» Exercise brief:
Copy each line from the records below in which the word "Холи" is found.
########
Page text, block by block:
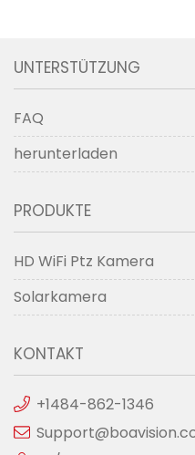
UNTERSTÜTZUNG
FAQ
herunterladen
PRODUKTE
HD WiFi Ptz Kamera
Solarkamera
KONTAKT
+1484-862-1346
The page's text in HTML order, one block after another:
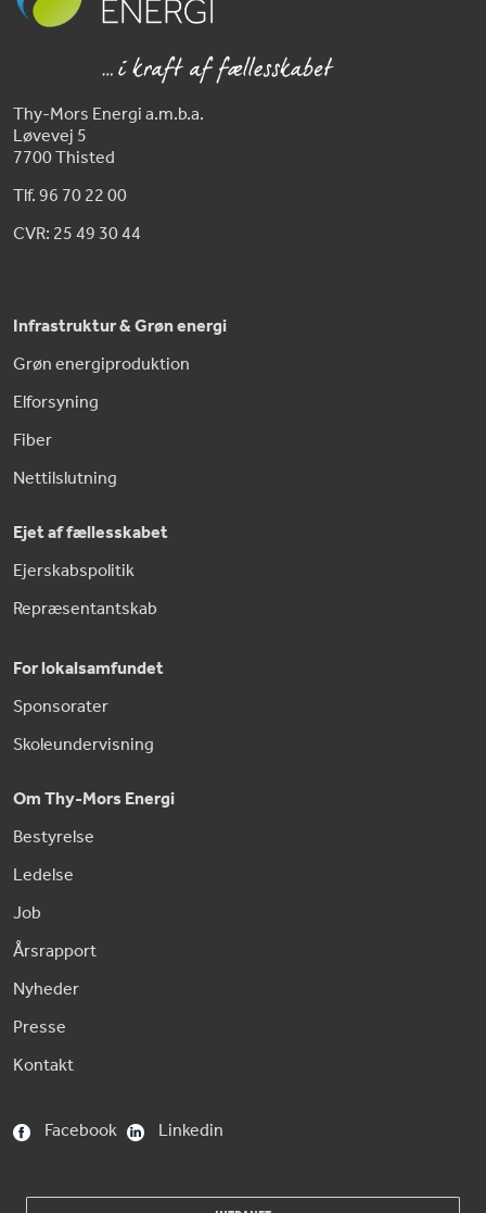
Thy-Mors Energi a.m.b.a.
Løvevej 5
7700 Thisted
Tlf. 96 70 22 00
CVR: 25 49 30 44
Infrastruktur & Grøn energi
Grøn energiproduktion
Elforsyning
Fiber
Nettilslutning
Ejet af fællesskabet
Ejerskabspolitik
Repræsentantskab
For lokalsamfundet
Sponsorater
Skoleundervisning
Om Thy-Mors Energi
Bestyrelse
Ledelse
Job
Årsrapport
Nyheder
Presse
Kontakt
Facebook
Linkedin
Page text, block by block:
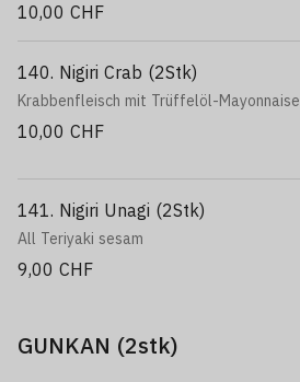
10,00 CHF
140. Nigiri Crab (2Stk)
Krabbenfleisch mit Trüffelöl-Mayonnaise
10,00 CHF
141. Nigiri Unagi (2Stk)
All Teriyaki sesam
9,00 CHF
GUNKAN (2stk)
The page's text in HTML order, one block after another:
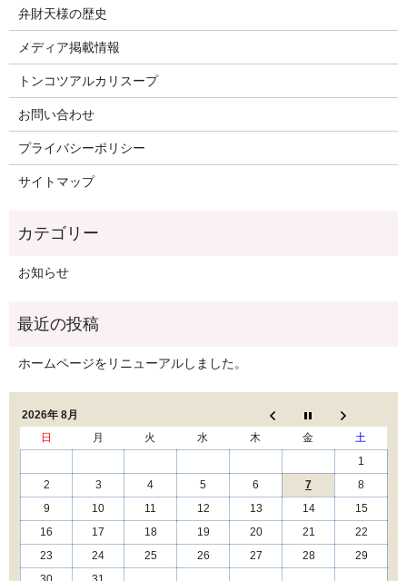
弁財天様の歴史
メディア掲載情報
トンコツアルカリスープ
お問い合わせ
プライバシーポリシー
サイトマップ
お知らせ
ホームページをリニューアルしました。
2026年 8月
日
月 火 水 木 金
土
1
2
3 4 5 6 7
8
9
10 11 12 13 14
15
16
17 18 19 20 21
22
23
24 25 26 27 28
29
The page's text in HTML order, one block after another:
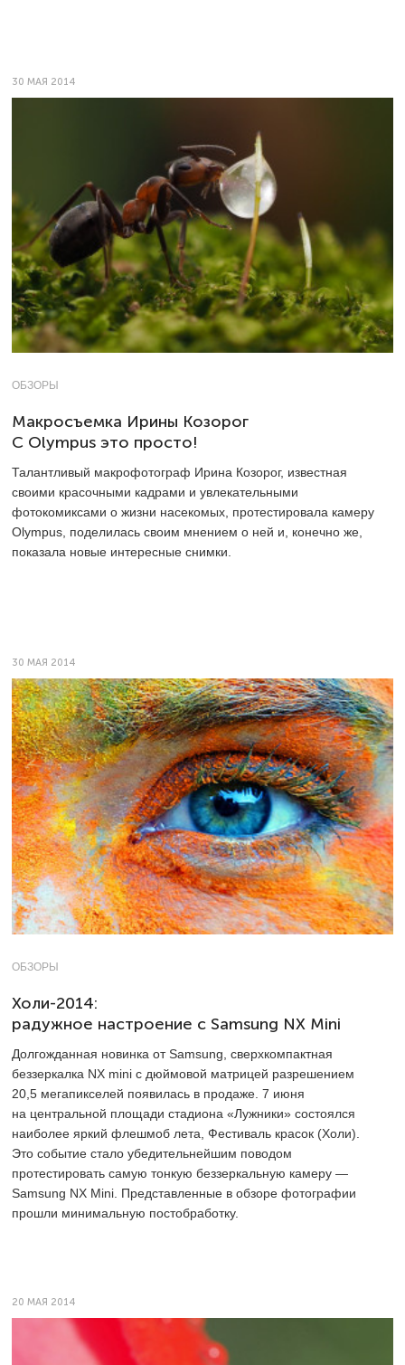
30 МАЯ 2014
ОБЗОРЫ
Макросъемка Ирины Козорог
С Olympus это просто!
Талантливый макрофотограф Ирина Козорог, известная
своими красочными кадрами и увлекательными
фотокомиксами о жизни насекомых, протестировала камеру
Olympus, поделилась своим мнением о ней и, конечно же,
показала новые интересные снимки.
30 МАЯ 2014
ОБЗОРЫ
Холи-2014:
радужное настроение с Samsung NX Mini
Долгожданная новинка от Samsung, сверхкомпактная
беззеркалка NX mini с дюймовой матрицей разрешением
20,5 мегапикселей появилась в продаже. 7 июня
на центральной площади стадиона «Лужники» состоялся
наиболее яркий флешмоб лета, Фестиваль красок (Холи).
Это событие стало убедительнейшим поводом
протестировать самую тонкую беззеркальную камеру —
Samsung NX Mini. Представленные в обзоре фотографии
прошли минимальную постобработку.
20 МАЯ 2014
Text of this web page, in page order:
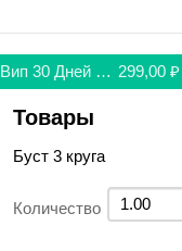
Вип 30 Дней 299299,00 ₽
Товары
Буст 3 круга
Количество
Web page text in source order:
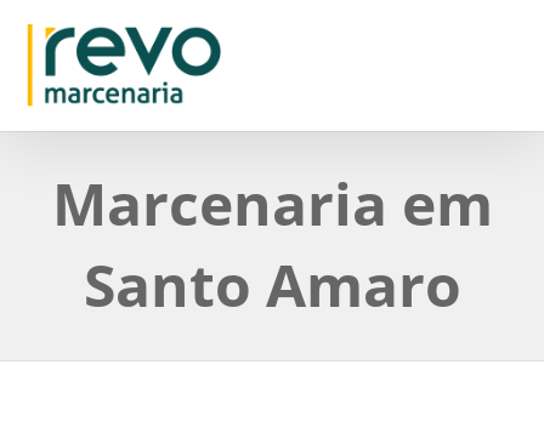
Marcenaria em
Santo Amaro
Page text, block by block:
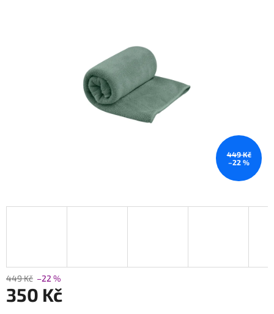
449 Kč
–22 %
449 Kč –22 %
350 Kč
########
» Answer to this task:
Холи-2014:
наиболее яркий флешмоб лета, Фестиваль красок (Холи).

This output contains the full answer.